Lock-free, formally, means no thread can be permanently blocked by another. A spinlock's holder can be descheduled, and waiters spin forever. That is the definition of blocking.
The fix¶
Rename:
// SpinLock is a busy-wait mutex. It is blocking, not lock-free —
// the name refers to the wait strategy, not the progress class.
type SpinLock struct { held atomic.Bool }
Or use sync.Mutex and avoid the entire trap.
Bug Pattern 12: Wait-Free Across GC Pauses¶
The buggy claim¶
A blog post or design doc says:
"Our metric counter is wait-free, so we can sample it from the audio callback without risk of stutter."
Why it is wrong¶
The audio callback in Go runs on a goroutine, which is subject to GC pauses. Even if the counter's Add is wait-free in the formal sense (one instruction), the calling goroutine can be paused mid-callback by the GC. The wait-free property is preserved at the data structure level but violated at the system level.
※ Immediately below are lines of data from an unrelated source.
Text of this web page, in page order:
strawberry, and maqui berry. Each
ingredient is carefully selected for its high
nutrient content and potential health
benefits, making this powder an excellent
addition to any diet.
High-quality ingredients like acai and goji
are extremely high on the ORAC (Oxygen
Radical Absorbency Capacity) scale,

For audio in particular, this is fatal. A 1-millisecond GC pause is an audible glitch.
The fix¶
Either:
- Move the audio callback out of Go. Run the audio thread as a real OS thread with real-time priority, using cgo to access shared wait-free state.
- Accept the glitch. For non-critical applications (a UI sound effect rather than music production), a glitch is tolerable.
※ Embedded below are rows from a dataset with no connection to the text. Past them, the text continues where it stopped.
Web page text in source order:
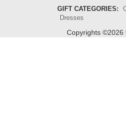
GIFT CATEGORIES:
Dresses
Copyrights ©2026
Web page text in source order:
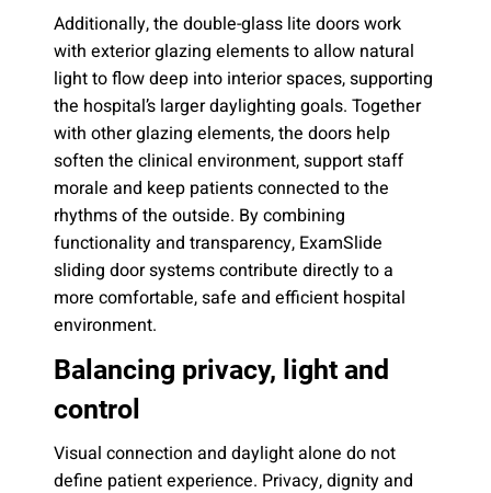
Additionally, the double-glass lite doors work
with exterior glazing elements to allow natural
light to flow deep into interior spaces, supporting
the hospital’s larger daylighting goals. Together
with other glazing elements, the doors help
soften the clinical environment, support staff
morale and keep patients connected to the
rhythms of the outside. By combining
functionality and transparency, ExamSlide
sliding door systems contribute directly to a
more comfortable, safe and efficient hospital
environment.
Balancing privacy, light and
control
Visual connection and daylight alone do not
define patient experience. Privacy, dignity and
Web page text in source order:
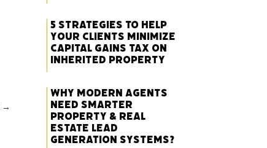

The point: wait-free at the algorithm level does not imply latency-bounded at the application level when the language has a stop-the-world GC. Be precise about which property you are claiming.
Diagnostic Checklist¶
When you see a "wait-free" or "lock-free" claim in code, run this checklist:
- Is there a
forloop with a CAS inside and no exit condition other than CAS success? If yes, the algorithm is at best lock-free, not wait-free. - Is there a mutex anywhere in the type, even one labelled "internal" or "cold"? If yes, the type has blocking paths. Mixed class.
- Are channels used inside the type? Channels are blocking primitives. The type has blocking paths.
- Does the claim cite an integer bound
B? A wait-free claim without a bound is suspicious. Look forO(N)orO(1). - If helping is used, is the help loop bounded statically? Unbounded helping is unbounded retries — not wait-free.
- Are there allocations in the hot path? Allocations call into the runtime. The wait-free claim covers the algorithm; the allocator is a separate axis.
- Are there pointer dereferences that could read stale memory across GC? Unlikely in Go (the GC ensures liveness), but worth a thought for cgo and unsafe code.
- Is the claim per-method or per-type? Per-type claims are almost always wrong for non-trivial types. Per-method is more honest.
- Does the test suite exercise contention? A single-threaded test cannot verify the progress class.
- Does the test suite measure tail latency? Throughput tests hide the lock-free / wait-free gap.
A claim that survives all ten questions is probably honest. A claim that fails any one is suspect. A claim that fails three or more is almost certainly wrong.
The most valuable habit in this space is skepticism. Wait-free is a strong claim. The math behind it is unforgiving. When someone says "wait-free," the right response is "show me the bound."